Шёнберг сознавал, что такая бактерия существует. Еще в 1930 году он писал: «Радио это враг, враг безжалостный, он неудержимо наступает, и всякое сопротивление безнадежно»; оно «перекармливает нас музыкой... не задаваясь вопросом, хотим ли мы ее слушать, имеем ли возможность ее воспринимать», и в результате музыка превратилась в простой шум, шум среди шумов.
Радио оказалось ручейком, с которого все началось. Затем появились и другие средства копирования, размножения, усиления звука, и ручеек превратился в огромную реку. Если некогда слушали музыку из любви к музыке, то теперь она ревет повсюду и всегда и, «не задаваясь вопросом, хотим ли мы ее слушать», ревет из репродукторов, в машинах, в ресторанах, в лифтах, на улицах, в залах ожидания, в гимнастических залах, из наушников плейера, музыка переписанная, переаранжированная, урезанная, раздираемая на части, фрагменты рока, джаза, оперы, поток, где все перемешано, когда невозможно узнать, кто композитор (музыка, ставшая шумом, анонимна), когда невозможно отличить, где начало, где конец (музыка, ставшая шумом, не имеет формы): сточная вода музыки, в которой музыка умирает.
Шёнберг знал эту бактерию, он осознавал опасность, но в глубине души не придавал ей особого значения. Как я говорил, он жил в очень высоких сферах духа, и гордость не позволяла ему принимать всерьез столь ничтожного, столь вульгарного, столь отвратительного, столь презренного противника. Единственным великим соперником, достойным его, противником возвышенным, с которым он блистательно и сурово сражался, был Игорь Стравинский. Это именно по его музыке он фехтуя наносил удары, дабы заслужить благосклонность будущего.

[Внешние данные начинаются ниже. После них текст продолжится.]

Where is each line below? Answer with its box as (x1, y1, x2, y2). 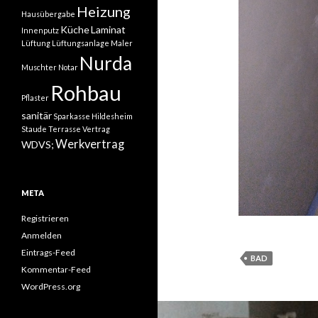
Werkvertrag (55, 137, 124, 151)
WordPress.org (21, 281, 80, 292)
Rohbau (50, 80, 121, 105)
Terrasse (48, 124, 81, 133)
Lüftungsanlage (52, 38, 109, 48)
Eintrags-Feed (21, 247, 75, 258)
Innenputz (21, 26, 59, 35)
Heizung (77, 3, 131, 20)
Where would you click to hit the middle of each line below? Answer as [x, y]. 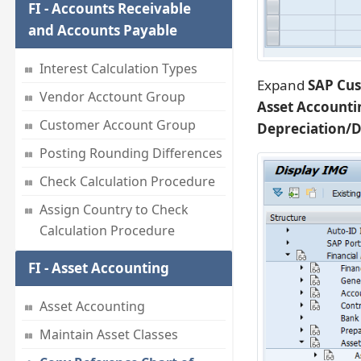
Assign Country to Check [114, 210]
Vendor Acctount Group [112, 97]
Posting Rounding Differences [131, 154]
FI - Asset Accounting [98, 268]
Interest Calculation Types [118, 69]
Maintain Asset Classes [108, 335]
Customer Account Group [117, 125]
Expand [282, 85]
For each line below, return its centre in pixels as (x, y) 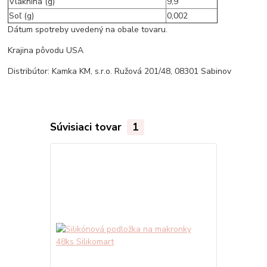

Но будущее оказалось рекой, разливом нот, в котором трупы композиторов плавали среди опавших листьев и сломанных веток. Однажды бездыханное тело Шёнберга, покачиваясь на бушующих волнах, столкнулось с телом Стравинского, и они вместе в позднем и покаянном примирении продолжили свой путь в небытие (в небытие музыки, ставшей всепоглощающим грохотом).
40
Вспомним: когда Ирена с мужем остановилась на берегу реки, пересекавшей французский провинциальный городок, она увидела на противоположной стороне срубленные деревья, и в ту же минуту ее неожиданно поразил гром музыки, вырвавшийся из репродуктора. Прижав ладони к ушам, она зарыдала. Несколькими месяцами позже она находилась дома с умирающим мужем. В соседней квартире загремела музыка. Она дважды позвонила в дверь, умоляя соседей выключить приемник, и оба раза впустую. В конце концов она завопила: «Прекратите этот ужас! Мой муж умирает! Вы слышите? Умирает! Умирает!»
В первые годы жизни во Франции она подолгу слушала радио, оно сближало ее с языком и жизнью французов, но после смерти Мартина музыку она разлюбила и радио больше не доставляло ей удовольствия; ибо новости не следовали теперь, как прежде, одни за другими, каждое сообщение было отделено от предыдущего тремя, восемью, пятнадцатью секундами музыки, и эти маленькие интерлюдии из года в год исподтишка удлинялись. Таким образом она на личном опыте постигала то, что Шёнберг называл «музыкой, ставшей шумом».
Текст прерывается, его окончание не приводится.